Species of cephalopod

Uroteuthis singhalensis, commonly known as the long barrel squid, is a species of squid from the genus Uroteuthis. The species can be found in the Indo-West Pacific Ocean.

==Taxonomy and history==

This species was first described as Loligo singhalensis by Arnold Edward Ortmann in 1891, with the description published in volume five of Zoologische Jahrbücher.

The World Register of Marine Species regards Uroteuthis singhalensis as a member of the Uroteuthis subgenus Photololigo.

==Description==

Uroteuthis singhalensis is a species of squid characterized by its long, slender body shape. The mantle (main body) is cylindrical, tapering to a sharp point at the rear, and is about 4–7 times as long as it is wide in mature individuals. The fins are relatively narrow and rhombic (diamond-shaped) in outline, extending for about half the length of the mantle in adults, though shorter in young specimens. The front edge of the fins curves slightly outward, while the rear edge curves slightly inward. The head is comparatively small and short, with medium-sized eyes.

The arms are slender and fairly short compared to the body. The suckers on the arms have 6–11 (most commonly 9) flat, squared-off teeth along their outer edges. In male squids, the left ventral arm is modified into a reproductive organ called a hectocotylus, affecting 40–45% of the arm's length in mature males. The modified portion has fleshy, cone-shaped papillae instead of normal suckers. The tentacles are short and slender, with relatively short clubs (the expanded end sections used for catching prey). The suckers on the clubs have 15–20 sharp, conical teeth around their edges.
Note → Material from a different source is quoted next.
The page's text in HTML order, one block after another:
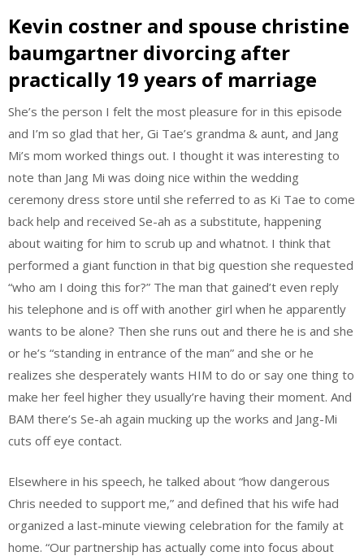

Two small light-producing organs called photophores are present on the ink sac. The gladius, an internal shell-like structure that provides support, is very narrow with almost straight sides and is widest at its front third. This species can be distinguished from similar squids by its narrow body shape, fin proportions, arm sucker dentition, and details of the hectocotylus in males. However, proper identification often requires examination by squid experts due to the subtle differences between some closely related species.

==Habitat and distribution==

Uroteuthis singhalensis is an Indo-Pacific species with a wide distribution across tropical and subtropical waters. In the western Pacific, it can be found from the South China Sea, including waters around Singapore and Indonesia, northward to Taiwan. Its range extends westward into the Indian Ocean, where it has been recorded in the Andaman Sea off Thailand, throughout the Bay of Bengal, and along the coasts of India and Sri Lanka.
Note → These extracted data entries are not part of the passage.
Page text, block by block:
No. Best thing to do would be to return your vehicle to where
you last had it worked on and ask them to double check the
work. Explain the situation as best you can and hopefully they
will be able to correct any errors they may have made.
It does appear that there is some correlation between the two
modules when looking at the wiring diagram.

The species' distribution continues further west into the Arabian Sea and along the eastern African coast. It has been reported from Somalia southward to Mozambique, including the waters around the Seychelles and the Mascarene underwater ridge.
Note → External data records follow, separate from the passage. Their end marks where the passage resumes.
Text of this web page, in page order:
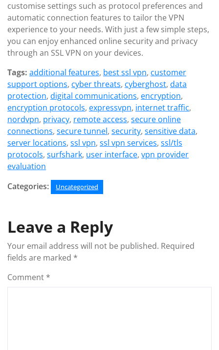
customise settings such as protocol preferences and
automatic connection features to tailor the VPN
experience to your needs. With just a few simple steps,
you can enjoy enhanced online security and privacy
through an SSL VPN on your devices.
Tags: additional features, best ssl vpn, customer
support options, cyber threats, cyberghost, data
protection, digital communications, encryption,
encryption protocols, expressvpn, internet traffic,
nordvpn, privacy, remote access, secure online
connections, secure tunnel, security, sensitive data,
server locations, ssl vpn, ssl vpn services, ssl/tls
protocols, surfshark, user interface, vpn provider
evaluation
Categories:
Uncategorized
Leave a Reply
Your email address will not be published. Required
fields are marked *
Comment *

Uroteuthis singhalensis is primarily a neritic species, meaning it inhabits coastal waters over the continental shelf. While it is most commonly found in inshore areas, it has been reported at depths of up to 220 meters.

==Fisheries==
This species is used for commercial fisheries, including in the Philippines
 and Sri Lanka. The species has a number of commercial names.